Let us show the influence of some simple modifications of the introductory task. We will change the scale in one of the dimensions, add outliers or change cluster density and shapes. We will see what is their influence on clustering partitions and how they match with the gold standard classes.
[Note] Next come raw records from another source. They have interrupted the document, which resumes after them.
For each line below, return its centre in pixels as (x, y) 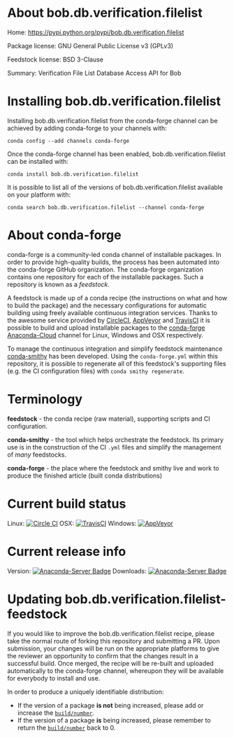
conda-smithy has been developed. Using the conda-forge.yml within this (113, 356)
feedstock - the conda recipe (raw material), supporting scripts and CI (109, 419)
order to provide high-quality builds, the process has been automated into (114, 262)
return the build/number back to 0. (66, 727)
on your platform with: (39, 195)
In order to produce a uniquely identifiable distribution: (86, 692)
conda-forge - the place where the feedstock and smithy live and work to (113, 468)
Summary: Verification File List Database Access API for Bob (94, 73)

# change the scale in the second dimension
d[,2]<-d[,2]/100 
# scale(d[,c(1,2)]) # scale the data back if needed

# add outliers, two objects very distant from the rest
d[1,c(1:2)]<-c(-100,-100) 
d[100,c(1:2)]<-c(100,100)

# change cluster density
# remove 80% objects from clusters 1 and 4
d<-d[c(41:160),]

# change cluster shapes
Sigma1 <- matrix(c(1,0.9,0.9,1),2,2)
Sigma2 <- matrix(c(2,-0.8,-0.8,1),2,2)
d<-mvrnorm(n = 50, mu=c(1,1),Sigma2)
d<-rbind(d,mvrnorm(n = 50, mu=c(1,5),Sigma1))
d<-rbind(d,mvrnorm(n = 50, mu=c(5,1),Sigma1))
d<-rbind(d,mvrnorm(n = 50, mu=c(5,5),Sigma2))
d<-cbind(d,rep(c(1,2,3,4),each=50))

# change cluster shapes as well as cluster centers
Sigma2 <- matrix(c(1,-0.98,-0.98,1),2,2)
d<-mvrnorm(n = 50, mu=c(1,1),Sigma2)
d<-rbind(d,mvrnorm(n = 50, mu=c(2,2),Sigma2))
d<-rbind(d,mvrnorm(n = 50, mu=c(3,3),Sigma2))
d<-rbind(d,mvrnorm(n = 50, mu=c(4,4),Sigma2))
d<-cbind(d,rep(c(1,2,3,4),each=50))

plot(d[,1],d[,2],col=d[,3])

d<-as.data.frame(d)
colnames(d)<-c("x","y","class")

Individual work:

Your task is to play with the data generator settings and demonstrate their impact on the individual algorithms. You can propose your own changes, for example, to push forward your favorite method. Remember that we worked with GM generator which favors EM GMM. Eventually, verbally summarize advantages and disadvantages of the individual clustering algorithms wrt different settings.

Changing the scale

With the scaling in one of the axis, the clustering outcome gets much worse. Only the first dimension really matters, the second one gets unimportant for object distances, information is lost. The only exception is EM GMM, which is scaling invariant. The method rescales its mean and variance parameters and the clustering quality remains the same. In general, we always have to use a good measure of distance between objects which may include scaling.

Adding the outliers

With these two severe outliers, DBSCAN can naturally recognize them as noise and maintain its performance. For the rest of the methods, it is important to assign the outliers to separate clusters. Above all, it means to recognize the right number of clusters. BIC works well for EM GMM, the right model EII with 6 clusters was found and EM GMM as a whole works very well too. For k-means, the elbow method fails to identify outliers as new clusters which may result in performance decrease. If the number of clusters is set to 6 manually, the method works well too. In hierarchical clustering, dendrograms point out the outliers clearly, the outliers may make it more difficult to recognize the rest of the clusters. When finding them properly and setting the number of clusters to 6, the original performance remain maintained too.

Cluster density changes

The identification of the right number of clusters is difficult. Both k-means with gap statistic and EM GMM with BIC tend to propose 2 clusters. DBSCAN may miss less dense clusters too and treat them as noise. This estimate leads to decrease in clustering quality measures. If the number of clusters is found correctly (such as the manual setting in hierarchical clustering), the performance is more or less maintained.

Changing cluster shapes

When changing the cluster shapes, EM GMM works very well. We still have to keep on our mind that the clustering model matches the model used by data generator. K-means often fails in finding the right number of clusters, the cluster shapes are far away from isotropic (=round) as well. Single-link clustering does not work at all. DBSCAN suffers from poor separation between clusters.

When changing the cluster shapes as well as their centers, EM GMM still works very well, k-means further worsens, single link surprisingly does not improve much and DBSCAN cateches up on EM GMM.